Falando em roteiro, é muito fácil atribuir essas falhas a história de Ehren Kruger, antigo conhecido de adaptações mal idealizadas vide “A Vigilante do Amanhã – Ghost in The Shell”. No longa anterior, o roteirista já havia demonstrado grandes dificuldades em adaptar questionamentos primordiais, substituindo-os pela experiência de inserir explosões e acontecimentos homéricos como recurso advinda de sua passagem pela franquia “Transformers”. De forma impressionante, estes defeitos voltam a se manifestar no live-action de Dumbo.


Autocrítica agora, Disney?

O segundo e terceiro atos do filme, entretanto, não são totalmente descartáveis. Ao apresentar um empresário dono de um local chamado Dreamland e o objetivo de entreter diversos tipos de público, o diretor basicamente ironiza a trajetória do próprio Walt Disney. Mesmo sendo muito difícil acreditar que esta correlação foi feita propositalmente e aceita pelo estúdio, é igualmente inconcebível e ingênuo aceitar uma possível aleatoriedade do assunto no filme.

Em diversos momentos, Vandereve se aproxima da realidade como em sua incrível popularidade e na comercialização de produtos a partir de suas atrações. Porém, quando o empresário compra o circo de Medici prometendo empregar seus funcionários para, logo em seguida demiti-los, é que podemos realmente comparar com a Disney e a compra de outros estúdios, uma situação dramatizada justamente após a recente aquisição da Fox.
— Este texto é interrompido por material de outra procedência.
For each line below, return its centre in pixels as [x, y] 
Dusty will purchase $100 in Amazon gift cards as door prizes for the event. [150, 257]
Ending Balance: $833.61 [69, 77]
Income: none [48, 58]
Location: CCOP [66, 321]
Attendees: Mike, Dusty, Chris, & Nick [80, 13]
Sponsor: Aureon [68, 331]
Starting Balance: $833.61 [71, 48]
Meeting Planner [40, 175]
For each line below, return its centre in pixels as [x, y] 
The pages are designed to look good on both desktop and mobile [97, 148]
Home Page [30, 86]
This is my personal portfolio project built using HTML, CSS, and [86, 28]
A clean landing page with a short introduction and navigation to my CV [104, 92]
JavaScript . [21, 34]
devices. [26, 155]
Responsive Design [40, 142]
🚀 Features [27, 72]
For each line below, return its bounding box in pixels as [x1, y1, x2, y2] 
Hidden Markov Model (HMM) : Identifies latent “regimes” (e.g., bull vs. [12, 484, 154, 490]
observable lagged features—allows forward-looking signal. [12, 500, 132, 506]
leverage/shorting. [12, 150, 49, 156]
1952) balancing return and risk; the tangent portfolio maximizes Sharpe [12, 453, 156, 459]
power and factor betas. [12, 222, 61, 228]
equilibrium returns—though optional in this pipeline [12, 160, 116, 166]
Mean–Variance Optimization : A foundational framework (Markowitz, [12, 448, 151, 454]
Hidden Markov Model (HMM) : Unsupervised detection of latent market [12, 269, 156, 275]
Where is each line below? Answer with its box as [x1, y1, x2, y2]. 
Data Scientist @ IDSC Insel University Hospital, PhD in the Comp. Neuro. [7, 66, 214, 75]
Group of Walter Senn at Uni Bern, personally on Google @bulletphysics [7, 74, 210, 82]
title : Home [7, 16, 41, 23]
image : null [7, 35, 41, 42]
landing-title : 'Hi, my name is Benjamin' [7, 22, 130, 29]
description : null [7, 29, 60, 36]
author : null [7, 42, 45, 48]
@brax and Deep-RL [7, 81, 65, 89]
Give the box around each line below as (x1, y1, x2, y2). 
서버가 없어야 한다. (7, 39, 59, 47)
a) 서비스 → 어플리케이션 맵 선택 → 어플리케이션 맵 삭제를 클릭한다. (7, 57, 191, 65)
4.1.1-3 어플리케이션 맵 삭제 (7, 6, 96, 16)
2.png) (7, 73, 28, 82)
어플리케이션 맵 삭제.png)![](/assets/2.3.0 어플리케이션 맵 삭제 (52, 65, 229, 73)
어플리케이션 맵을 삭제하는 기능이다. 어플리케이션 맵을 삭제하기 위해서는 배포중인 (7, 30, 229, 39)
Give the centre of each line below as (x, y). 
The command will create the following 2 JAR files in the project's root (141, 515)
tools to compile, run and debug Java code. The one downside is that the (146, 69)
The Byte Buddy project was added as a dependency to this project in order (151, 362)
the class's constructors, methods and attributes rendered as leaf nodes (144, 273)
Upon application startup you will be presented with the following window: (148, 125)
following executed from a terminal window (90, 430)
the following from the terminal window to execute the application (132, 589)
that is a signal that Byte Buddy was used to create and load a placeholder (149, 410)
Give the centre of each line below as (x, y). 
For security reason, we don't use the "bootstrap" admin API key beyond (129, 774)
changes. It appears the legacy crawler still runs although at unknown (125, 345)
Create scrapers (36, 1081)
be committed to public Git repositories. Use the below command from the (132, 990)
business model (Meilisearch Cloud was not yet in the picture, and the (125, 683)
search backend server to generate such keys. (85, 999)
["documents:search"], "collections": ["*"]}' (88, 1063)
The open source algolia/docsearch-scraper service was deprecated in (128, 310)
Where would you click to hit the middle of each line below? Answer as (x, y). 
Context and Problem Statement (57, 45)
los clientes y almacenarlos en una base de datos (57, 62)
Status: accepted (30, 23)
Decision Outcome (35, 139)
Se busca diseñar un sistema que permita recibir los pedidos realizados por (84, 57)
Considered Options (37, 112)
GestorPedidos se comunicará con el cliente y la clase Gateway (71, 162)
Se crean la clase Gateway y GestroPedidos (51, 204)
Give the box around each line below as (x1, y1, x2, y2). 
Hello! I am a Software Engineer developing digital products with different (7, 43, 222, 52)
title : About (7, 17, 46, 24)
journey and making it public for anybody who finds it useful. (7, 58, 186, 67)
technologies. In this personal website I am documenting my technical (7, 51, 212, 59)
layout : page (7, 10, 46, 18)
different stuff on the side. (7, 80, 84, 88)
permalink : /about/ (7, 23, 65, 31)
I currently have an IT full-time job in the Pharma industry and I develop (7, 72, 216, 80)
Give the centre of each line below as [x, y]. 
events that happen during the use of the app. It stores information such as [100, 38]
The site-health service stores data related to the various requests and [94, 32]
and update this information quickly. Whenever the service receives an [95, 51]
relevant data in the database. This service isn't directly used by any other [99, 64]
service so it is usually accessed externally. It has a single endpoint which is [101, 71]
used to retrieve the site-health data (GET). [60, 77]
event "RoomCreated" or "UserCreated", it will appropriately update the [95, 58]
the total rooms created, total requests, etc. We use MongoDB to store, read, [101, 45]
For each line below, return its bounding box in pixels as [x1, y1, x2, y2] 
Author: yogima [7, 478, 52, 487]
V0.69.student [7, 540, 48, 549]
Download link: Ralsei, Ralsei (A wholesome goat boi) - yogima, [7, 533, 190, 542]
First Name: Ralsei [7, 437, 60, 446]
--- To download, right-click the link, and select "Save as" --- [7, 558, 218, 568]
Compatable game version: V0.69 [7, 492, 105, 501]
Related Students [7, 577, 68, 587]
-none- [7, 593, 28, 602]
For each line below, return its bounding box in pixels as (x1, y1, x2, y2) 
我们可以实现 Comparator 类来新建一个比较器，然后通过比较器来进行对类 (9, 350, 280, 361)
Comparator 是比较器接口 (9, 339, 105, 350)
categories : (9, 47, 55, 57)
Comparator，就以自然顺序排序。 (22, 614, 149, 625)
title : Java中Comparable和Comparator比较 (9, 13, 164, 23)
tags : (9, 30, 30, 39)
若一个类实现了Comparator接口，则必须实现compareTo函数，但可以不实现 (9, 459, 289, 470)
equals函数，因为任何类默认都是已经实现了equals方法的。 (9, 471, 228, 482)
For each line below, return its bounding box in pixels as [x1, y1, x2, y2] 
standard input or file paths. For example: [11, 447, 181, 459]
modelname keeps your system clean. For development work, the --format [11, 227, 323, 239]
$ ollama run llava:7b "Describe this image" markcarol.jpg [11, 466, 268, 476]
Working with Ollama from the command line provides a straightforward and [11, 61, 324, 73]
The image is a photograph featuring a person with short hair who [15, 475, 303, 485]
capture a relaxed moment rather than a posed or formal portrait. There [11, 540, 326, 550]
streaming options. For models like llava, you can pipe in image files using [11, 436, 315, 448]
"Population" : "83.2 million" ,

Essa questão, com certeza, torna o filme mais interessante, porém, o afasta definitivamente da trajetória de Dumbo, algo que seu roteiro faz insistentemente. Após tantos anos, a história poderia perfeitamente mergulhar em questionamentos relevantes como a exploração de animais, o que é sugerido brevemente, porém a escolha por uma trama mais emocionante e grandiosa acaba deixando tal oportunidade de lado. Este novo “Dumbo” pode até entreter e encantar seu público, porém, quando olhamos mais a fundo de sua narrativa, encontramos poucos resquícios de uma história sobre preconceitos e aceitação, temas extremamente relevantes seja em 1941 ou em 2019.